Es insuficiente porque el método científico no es aplicable a todas las disciplinas. Lo que funciona bien para procesos naturales podría no funcionar para fenómenos que dependen de la motivación humana como la política o la economía. A un nivel más profundo, el método científico supone que todo proceso a investigar es repetible y públicamente observable; lo cual significa que no sirve para responder preguntas sobre la consciencia y la moralidad, por más que Sam Harris lo intente en su libro The Moral Landscape.

Dicha visión también es dogmática porque se olvida de que la ciencia por definición debe ser agnóstica y sin prejuicios. La tradición fundada por Galileo está dispuesta a tirar toda suposición por la borda al momento de analizar una nueva evidencia, emitiendo sus juicios siempre a posteriori y nunca a priori. Cuando la ciencia se entiende no como un ejercicio sino como un corpus incuestionable de conocimiento válido, se convierte un dogma de fe que reemplaza la autoridad de la iglesia por la de los journals académicos.

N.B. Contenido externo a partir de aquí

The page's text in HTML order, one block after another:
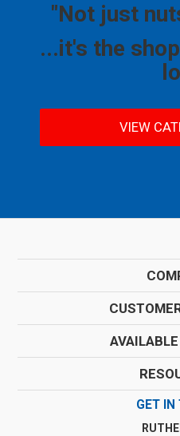
"Not just
...it's the
VIEW
GET IN
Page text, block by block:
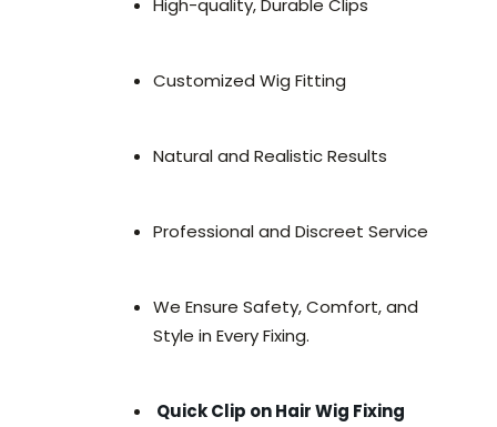
High-quality, Durable Clips
Customized Wig Fitting
Natural and Realistic Results
Professional and Discreet Service
We Ensure Safety, Comfort, and
Style in Every Fixing.
Quick Clip on Hair Wig Fixing
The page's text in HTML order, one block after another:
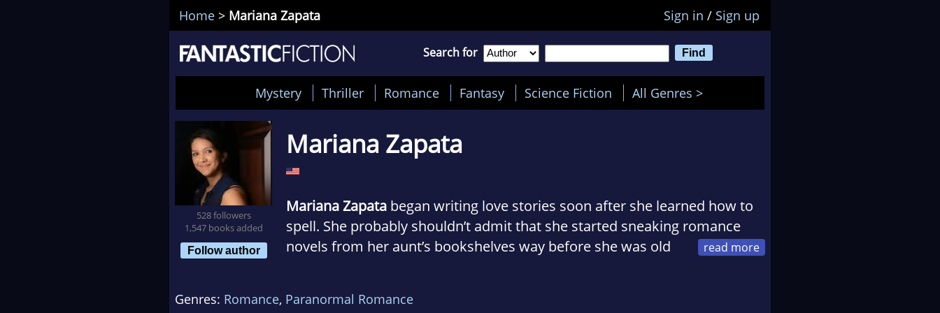
Home > Mariana Zapata Sign in / Sign up
Search for
Mystery Thriller Romance Fantasy Science Fiction All Genres >
528 followers
1,547 books added
Follow author
Mariana Zapata
Mariana Zapata began writing love stories soon after she learned how to
spell. She probably shouldn’t admit that she started sneaking romance
novels from her aunt’s bookshelves way before she was old
princesses and princes for a while.
Genres: Romance, Paranormal Romance
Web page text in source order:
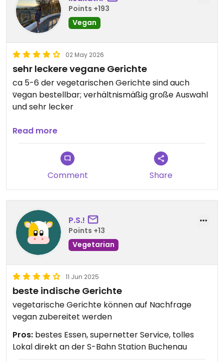
Points +193
Vegan
02 May 2026
sehr leckere vegane Gerichte
ca 5-6 der vegetarischen Gerichte sind auch
vegan bestellbar; verhältnismäßig große Auswahl
und sehr lecker
Updated from previous review on 2026-05-02
Read more
Comment Share
P.S.!
Points +13
Vegetarian
11 Jun 2025
beste indische Gerichte
vegetarische Gerichte können auf Nachfrage
vegan zubereitet werden
Pros: bestes Essen, supernetter Service, tolles
Lokal direkt an der S-Bahn Station Buchenau
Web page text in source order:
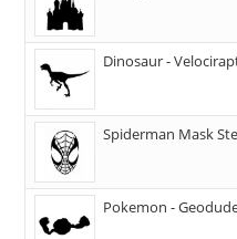
Dinosaur -
Spiderman Mask
Pokemon -
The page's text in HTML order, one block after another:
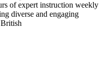
of expert instruction weekly
diverse and engaging
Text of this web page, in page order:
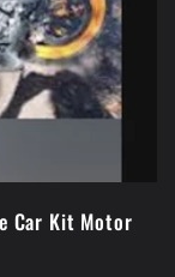
Car Kit Motor
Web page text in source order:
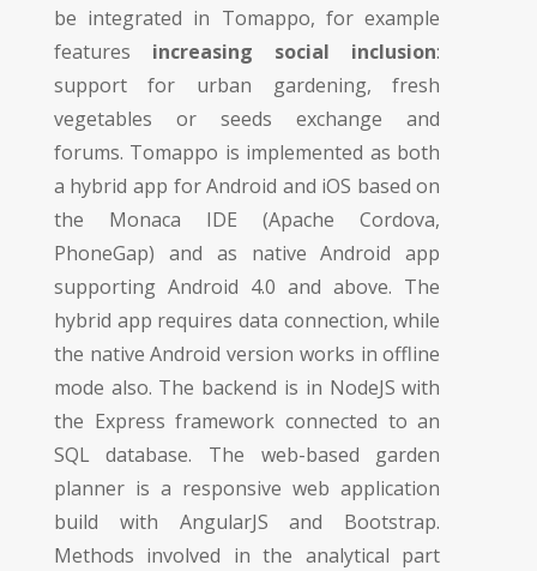
be integrated in Tomappo, for example
features increasing social inclusion:
support for urban gardening, fresh
vegetables or seeds exchange and
forums. Tomappo is implemented as both
a hybrid app for Android and iOS based on
the Monaca IDE (Apache Cordova,
PhoneGap) and as native Android app
supporting Android 4.0 and above. The
hybrid app requires data connection, while
the native Android version works in offline
mode also. The backend is in NodeJS with
the Express framework connected to an
SQL database. The web-based garden
planner is a responsive web application
build with AngularJS and Bootstrap.
Methods involved in the analytical part
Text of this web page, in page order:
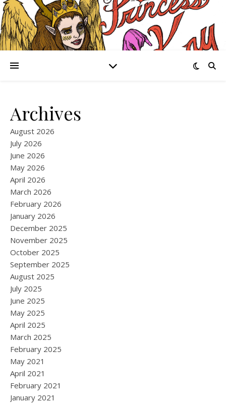
Archives
August 2026
July 2026
June 2026
May 2026
April 2026
March 2026
February 2026
January 2026
December 2025
November 2025
October 2025
September 2025
August 2025
July 2025
June 2025
May 2025
April 2025
March 2025
February 2025
May 2021
April 2021
February 2021
January 2021
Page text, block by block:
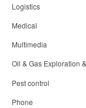
Logistics
Medical
Multimedia
Oil & Gas Exploration
Pest control
Phone
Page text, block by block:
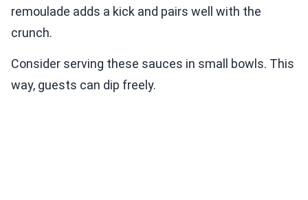
remoulade adds a kick and pairs well with the
crunch.
Consider serving these sauces in small bowls. This
way, guests can dip freely.
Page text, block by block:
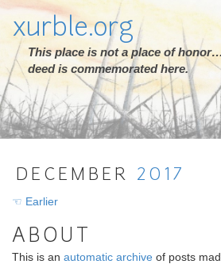
xurble.org
This place is not a place of
deed is commemorated here.
DECEMBER 2017
☜ Earlier
ABOUT
This is an automatic archive of posts
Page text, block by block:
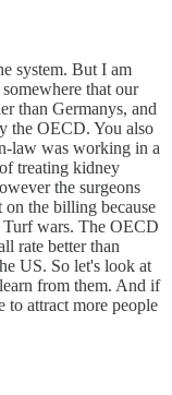
system. But I am
that our
than Germanys, and
the OECD. You also
law was working in a
treating kidney
the surgeons
on the billing because
Turf wars. The OECD
rate better than
US. So let's look at
from them. And if
to attract more people
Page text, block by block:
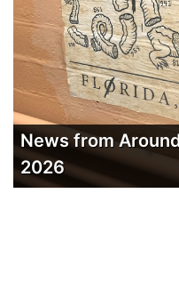
News from
2026
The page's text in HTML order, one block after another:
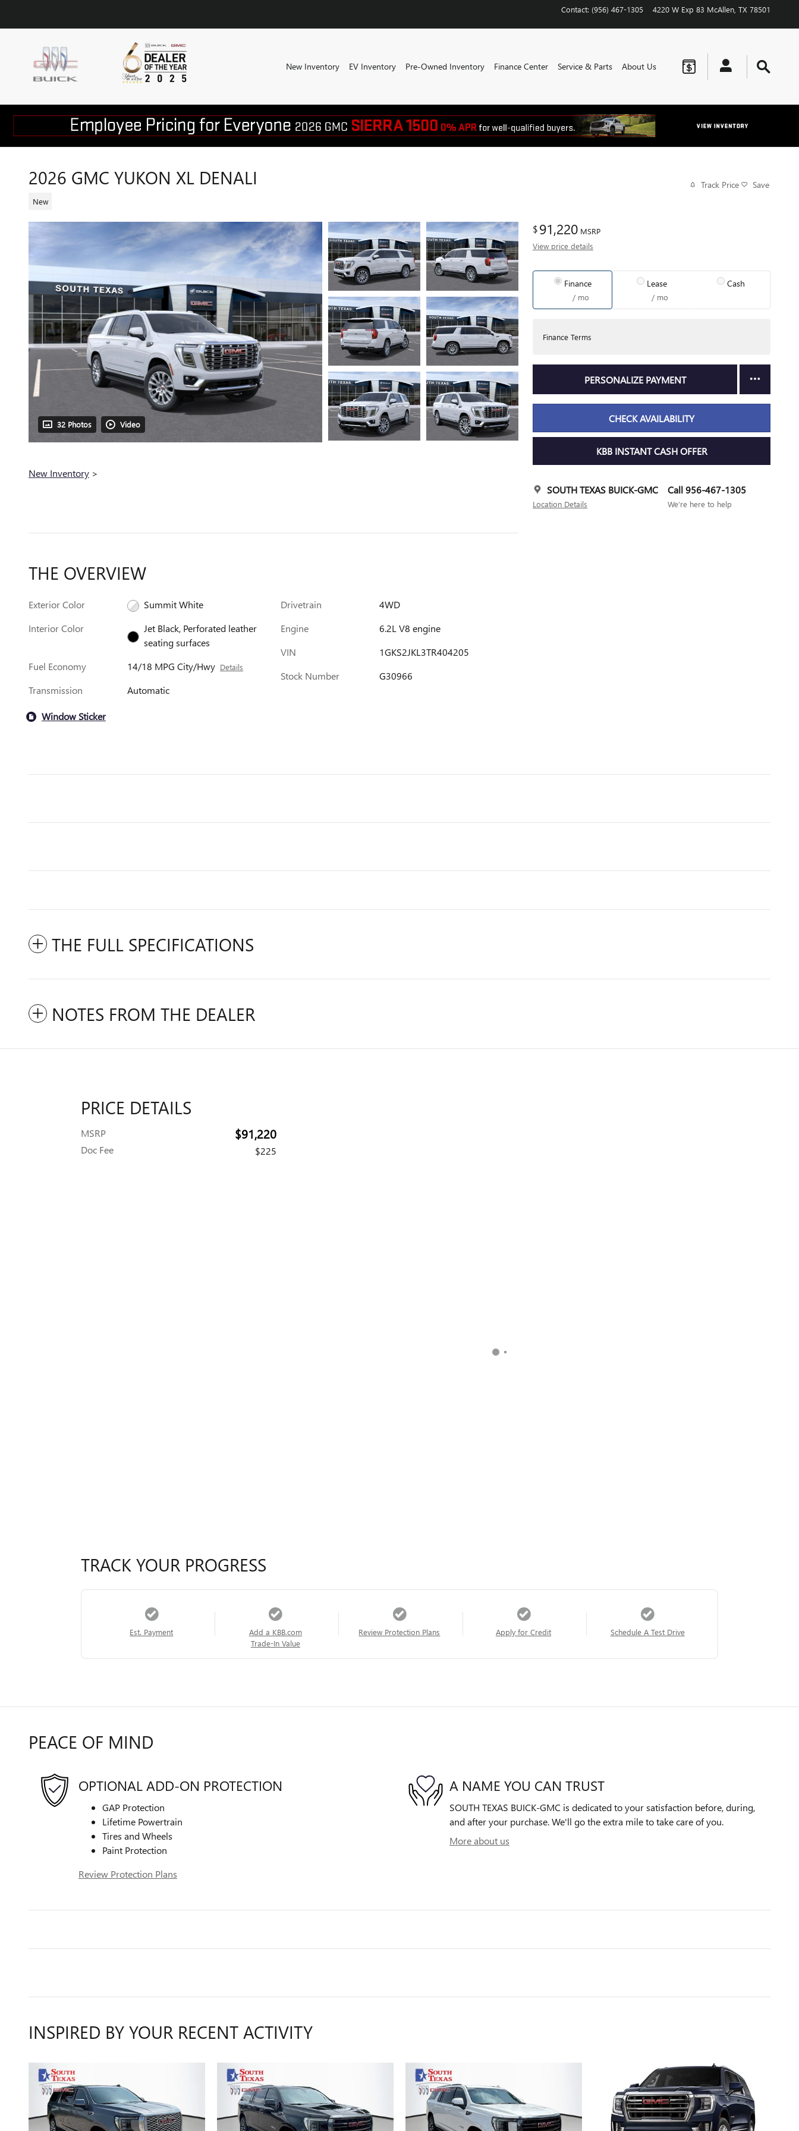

Irónicamente, en algunos casos esta arrogancia llega a ser anticientífica. El Comité para la Investigación Escéptica (CSI por sus siglas en inglés), por ejemplo, nació como una organización seria que busca aplicar el método científico a afirmaciones paranormales. Esta noble visión se ha visto manchada a través de los años por casos como El efecto Marte o La chica con rayos equis, donde observadores acusaron al CSI de usar métodos estadísticos deshonestos para desmentir la hipótesis. Más allá del problema ético que esto plantea, demuestra el pseudoescepticismo de los investigadores que moldean sus experimentos para encajar a su conclusión, y no al inverso.

Se habla de una crisis de racionalidad ante la creciente popularidad de la magia, la astrología y la fe, pero ¿por qué no hablar también de una crisis discursiva dentro de la misma comunidad científica? En plena crisis de replicación, muchos divulgadores profesionales y aficionados se rehúsan a reflexionar con humildad y redoblan su cruzada contra las «irracionalidades» benignas que los humanos siempre hemos usado para colorear el cosmos.

Vale la pena preguntarse si ambas crisis no están entrelazadas; si la desconfianza en los científicos no es el resultado de pensar y hablar sobre ciencia de una manera demasiado miope.